What you will do: Check each line of the material below for "Кольца" and copy those where it appears.

Entries provided:
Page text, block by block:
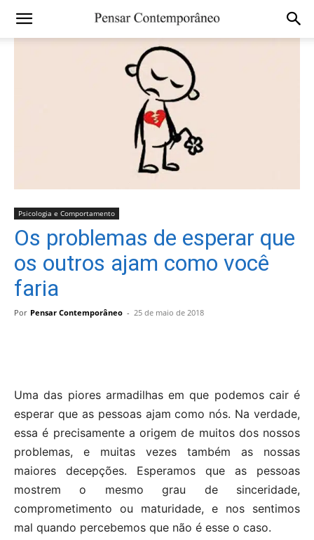
Psicologia e Comportamento
Os problemas de esperar que
os outros ajam como você
faria
Por Pensar Contemporâneo - 25 de maio de 2018
Uma das piores armadilhas em que podemos cair é
esperar que as pessoas ajam como nós. Na verdade,
essa é precisamente a origem de muitos dos nossos
problemas, e muitas vezes também as nossas
maiores decepções. Esperamos que as pessoas
mostrem o mesmo grau de sinceridade,
comprometimento ou maturidade, e nos sentimos
mal quando percebemos que não é esse o caso.
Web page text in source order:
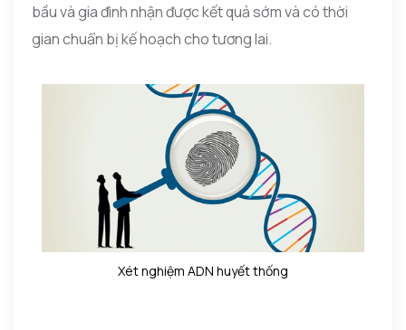
bầu và gia đình nhận được kết quả sớm và có thời
gian chuẩn bị kế hoạch cho tương lai.
Xét nghiệm ADN huyết thống
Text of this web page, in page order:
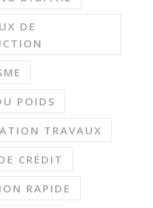
DE
POIDS
TRAVAUX
CRÉDIT
RAPIDE
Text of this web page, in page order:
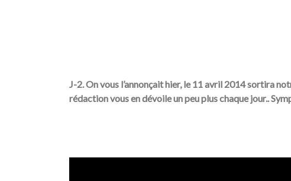
J-2. On vous l’annonçait hier, le 11 avril 2014 sortira
rédaction vous en dévoile un peu plus chaque jour..
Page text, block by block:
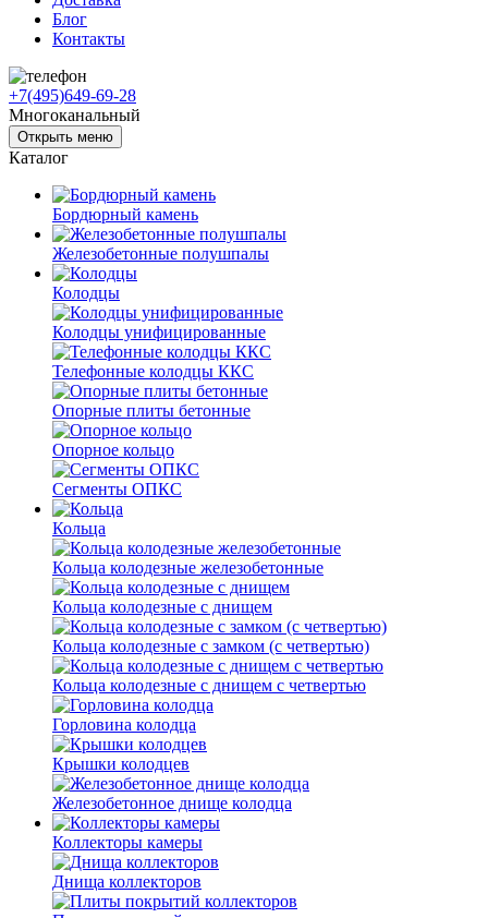
Блог
Контакты
+7(495)649-69-28
Многоканальный
Открыть меню
Каталог
Бордюрный камень
Железобетонные полушпалы
Колодцы
Колодцы унифицированные
Телефонные колодцы ККС
Опорные плиты бетонные
Опорное кольцо
Сегменты ОПКС
Кольца
Кольца колодезные железобетонные
Кольца колодезные с днищем
Кольца колодезные с замком (с четвертью)
Кольца колодезные с днищем с четвертью
Горловина колодца
Крышки колодцев
Железобетонное днище колодца
Коллекторы камеры
Днища коллекторов

Reply to the exercise:
Кольца
Кольца колодезные железобетонные
Кольца колодезные с днищем
Кольца колодезные с замком (с четвертью)
Кольца колодезные с днищем с четвертью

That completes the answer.